* Exercise brief: Transcribe the entries below word for word, beginning at the line with "RESOLVE: (108, 102)" and stopping after the line with "with DCFH-DA. Moreover, the"; drop all pictures.

(Beginning of Extracted data)

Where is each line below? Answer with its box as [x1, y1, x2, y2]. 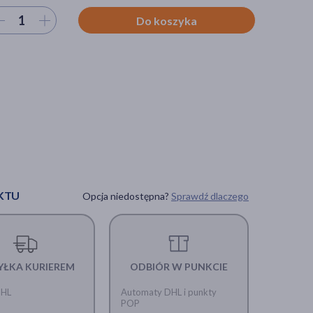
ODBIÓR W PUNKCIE [129, 260, 228, 272]
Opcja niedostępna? [82, 189, 171, 202]
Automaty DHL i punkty [120, 286, 217, 298]
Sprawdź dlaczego [171, 189, 249, 202]
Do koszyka [136, 14, 197, 28]
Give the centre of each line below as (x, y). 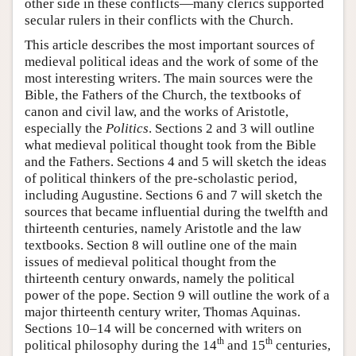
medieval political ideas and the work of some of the (172, 61)
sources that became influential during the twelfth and (176, 211)
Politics (127, 128)
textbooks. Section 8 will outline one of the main (161, 245)
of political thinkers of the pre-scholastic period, (161, 178)
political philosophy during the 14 (121, 345)
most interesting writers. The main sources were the (169, 78)
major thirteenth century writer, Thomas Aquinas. (163, 311)
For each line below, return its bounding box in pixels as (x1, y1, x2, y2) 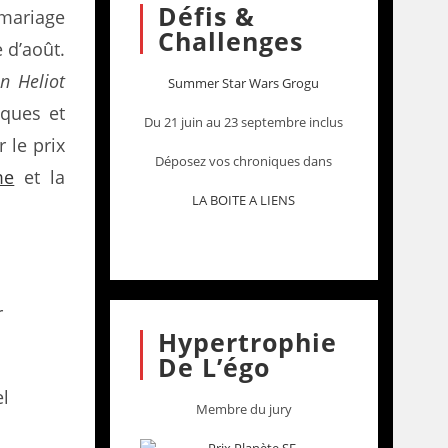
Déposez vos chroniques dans (155, 152, 333, 170)
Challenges (157, 24, 303, 58)
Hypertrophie (157, 325, 337, 359)
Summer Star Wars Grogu (168, 74, 320, 92)
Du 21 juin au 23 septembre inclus (144, 113, 344, 131)
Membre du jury (195, 400, 292, 418)
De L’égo (157, 350, 270, 384)
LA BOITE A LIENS (192, 191, 296, 209)
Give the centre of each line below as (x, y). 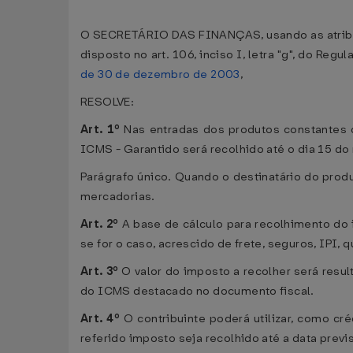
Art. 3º (100, 271)
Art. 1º (100, 130)
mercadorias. (118, 197)
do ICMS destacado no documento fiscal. (197, 291)
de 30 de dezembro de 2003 (160, 74)
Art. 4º (100, 319)
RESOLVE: (108, 102)
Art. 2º (100, 224)
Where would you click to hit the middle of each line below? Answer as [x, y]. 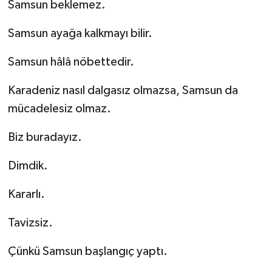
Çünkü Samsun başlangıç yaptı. [87, 252]
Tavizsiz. [30, 223]
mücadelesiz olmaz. [59, 109]
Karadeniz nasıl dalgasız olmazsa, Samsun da [123, 91]
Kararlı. [26, 195]
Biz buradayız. [45, 138]
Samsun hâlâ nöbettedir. [71, 62]
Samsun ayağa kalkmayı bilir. [80, 34]
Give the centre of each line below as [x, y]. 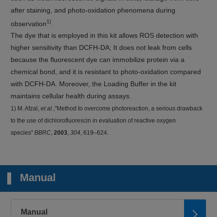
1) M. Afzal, [26, 109]
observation [29, 23]
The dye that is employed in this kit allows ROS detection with [105, 36]
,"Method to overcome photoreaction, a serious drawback [128, 109]
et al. [47, 109]
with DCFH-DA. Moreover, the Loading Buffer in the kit [94, 84]
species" [23, 133]
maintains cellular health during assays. [71, 96]

(End of Extracted data)

* Exercise result:
RESOLVE: (108, 102)
Art. 2º (100, 224)
Where would you click to hit the middle of each line below? Answer as [x, y]. 
Çünkü Samsun başlangıç yaptı. [87, 252]
Tavizsiz. [30, 223]
mücadelesiz olmaz. [59, 109]
Karadeniz nasıl dalgasız olmazsa, Samsun da [123, 91]
Kararlı. [26, 195]
Biz buradayız. [45, 138]
Samsun hâlâ nöbettedir. [71, 62]
Samsun ayağa kalkmayı bilir. [80, 34]
Give the centre of each line below as [x, y]. 
1) M. Afzal, [26, 109]
observation [29, 23]
The dye that is employed in this kit allows ROS detection with [105, 36]
,"Method to overcome photoreaction, a serious drawback [128, 109]
et al. [47, 109]
with DCFH-DA. Moreover, the Loading Buffer in the kit [94, 84]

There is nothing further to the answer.